TASK DETAILS:
Each line below that carries the string "UserDetails" must appear in the answer.

Stored data entries:
=== Section Start ===

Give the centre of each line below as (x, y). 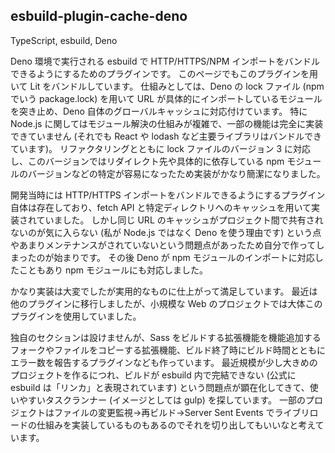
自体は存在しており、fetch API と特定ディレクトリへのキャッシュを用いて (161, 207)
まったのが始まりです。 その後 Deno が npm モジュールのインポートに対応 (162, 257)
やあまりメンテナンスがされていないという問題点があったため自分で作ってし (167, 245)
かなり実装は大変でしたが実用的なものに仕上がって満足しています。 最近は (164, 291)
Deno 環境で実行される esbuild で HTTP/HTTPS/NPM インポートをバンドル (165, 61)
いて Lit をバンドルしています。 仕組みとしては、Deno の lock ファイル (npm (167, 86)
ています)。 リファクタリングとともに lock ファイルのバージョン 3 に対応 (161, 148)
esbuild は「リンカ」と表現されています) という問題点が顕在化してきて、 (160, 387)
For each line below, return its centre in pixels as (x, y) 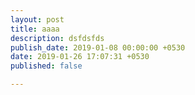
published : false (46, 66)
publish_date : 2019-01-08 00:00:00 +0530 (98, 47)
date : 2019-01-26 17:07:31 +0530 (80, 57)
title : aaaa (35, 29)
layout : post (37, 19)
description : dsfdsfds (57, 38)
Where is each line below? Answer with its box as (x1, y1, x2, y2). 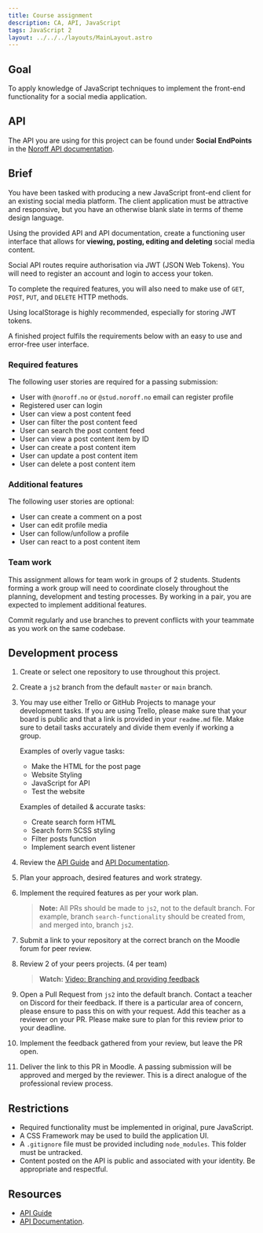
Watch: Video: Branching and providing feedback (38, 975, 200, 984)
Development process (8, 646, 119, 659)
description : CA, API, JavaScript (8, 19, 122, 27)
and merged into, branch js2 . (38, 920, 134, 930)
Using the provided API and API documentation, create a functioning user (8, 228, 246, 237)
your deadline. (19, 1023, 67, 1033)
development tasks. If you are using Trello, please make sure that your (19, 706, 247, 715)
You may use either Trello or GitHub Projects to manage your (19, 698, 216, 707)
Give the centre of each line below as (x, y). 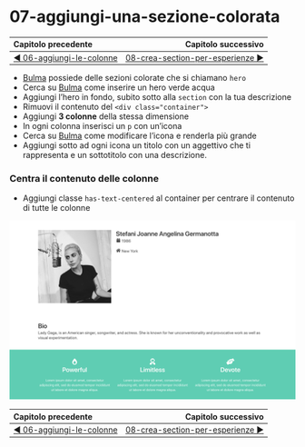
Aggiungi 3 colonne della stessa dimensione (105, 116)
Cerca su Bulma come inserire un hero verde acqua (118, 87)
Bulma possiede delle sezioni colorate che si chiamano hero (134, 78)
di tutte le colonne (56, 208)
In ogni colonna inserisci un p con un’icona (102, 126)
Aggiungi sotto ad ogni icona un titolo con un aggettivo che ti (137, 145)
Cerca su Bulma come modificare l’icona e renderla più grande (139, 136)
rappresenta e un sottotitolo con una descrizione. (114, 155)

=== Section End ===
=== Section Start ===

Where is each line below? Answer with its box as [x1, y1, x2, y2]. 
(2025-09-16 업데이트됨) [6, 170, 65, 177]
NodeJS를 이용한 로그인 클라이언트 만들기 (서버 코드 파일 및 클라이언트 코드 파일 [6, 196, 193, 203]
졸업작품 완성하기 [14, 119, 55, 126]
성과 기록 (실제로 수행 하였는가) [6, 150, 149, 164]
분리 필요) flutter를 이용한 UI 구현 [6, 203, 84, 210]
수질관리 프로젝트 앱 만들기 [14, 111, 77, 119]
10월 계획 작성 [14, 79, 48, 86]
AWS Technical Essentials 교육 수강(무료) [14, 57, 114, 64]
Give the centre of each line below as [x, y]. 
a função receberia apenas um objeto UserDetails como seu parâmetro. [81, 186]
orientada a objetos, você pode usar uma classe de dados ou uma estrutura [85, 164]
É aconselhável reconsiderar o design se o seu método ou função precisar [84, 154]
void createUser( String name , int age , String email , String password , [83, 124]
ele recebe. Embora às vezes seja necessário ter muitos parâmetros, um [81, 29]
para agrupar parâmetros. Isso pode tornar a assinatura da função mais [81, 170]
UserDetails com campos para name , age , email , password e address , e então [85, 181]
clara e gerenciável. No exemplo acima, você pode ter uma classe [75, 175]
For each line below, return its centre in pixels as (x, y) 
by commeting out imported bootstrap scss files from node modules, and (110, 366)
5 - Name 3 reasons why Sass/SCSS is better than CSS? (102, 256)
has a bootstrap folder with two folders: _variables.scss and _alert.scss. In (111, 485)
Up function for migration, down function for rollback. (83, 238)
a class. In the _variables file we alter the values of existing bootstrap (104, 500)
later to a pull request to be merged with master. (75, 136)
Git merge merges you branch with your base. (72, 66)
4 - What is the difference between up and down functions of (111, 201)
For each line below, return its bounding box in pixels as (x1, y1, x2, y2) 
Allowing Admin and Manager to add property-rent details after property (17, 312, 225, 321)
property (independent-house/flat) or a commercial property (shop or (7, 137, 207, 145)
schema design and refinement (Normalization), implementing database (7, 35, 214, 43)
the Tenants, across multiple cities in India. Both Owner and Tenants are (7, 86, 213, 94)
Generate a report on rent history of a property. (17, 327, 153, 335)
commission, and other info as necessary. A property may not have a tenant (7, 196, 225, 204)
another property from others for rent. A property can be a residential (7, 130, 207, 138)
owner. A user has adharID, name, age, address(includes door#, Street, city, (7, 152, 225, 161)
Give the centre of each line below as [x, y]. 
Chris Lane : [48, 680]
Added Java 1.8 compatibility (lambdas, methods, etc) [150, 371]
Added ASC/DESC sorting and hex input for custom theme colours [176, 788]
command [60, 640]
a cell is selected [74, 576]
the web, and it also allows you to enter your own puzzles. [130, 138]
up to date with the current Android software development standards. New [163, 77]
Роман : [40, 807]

=== Section End ===

OUTPUT OF THE TASK:
a função receberia apenas um objeto UserDetails como seu parâmetro. [81, 186]
UserDetails com campos para name , age , email , password e address , e então [85, 181]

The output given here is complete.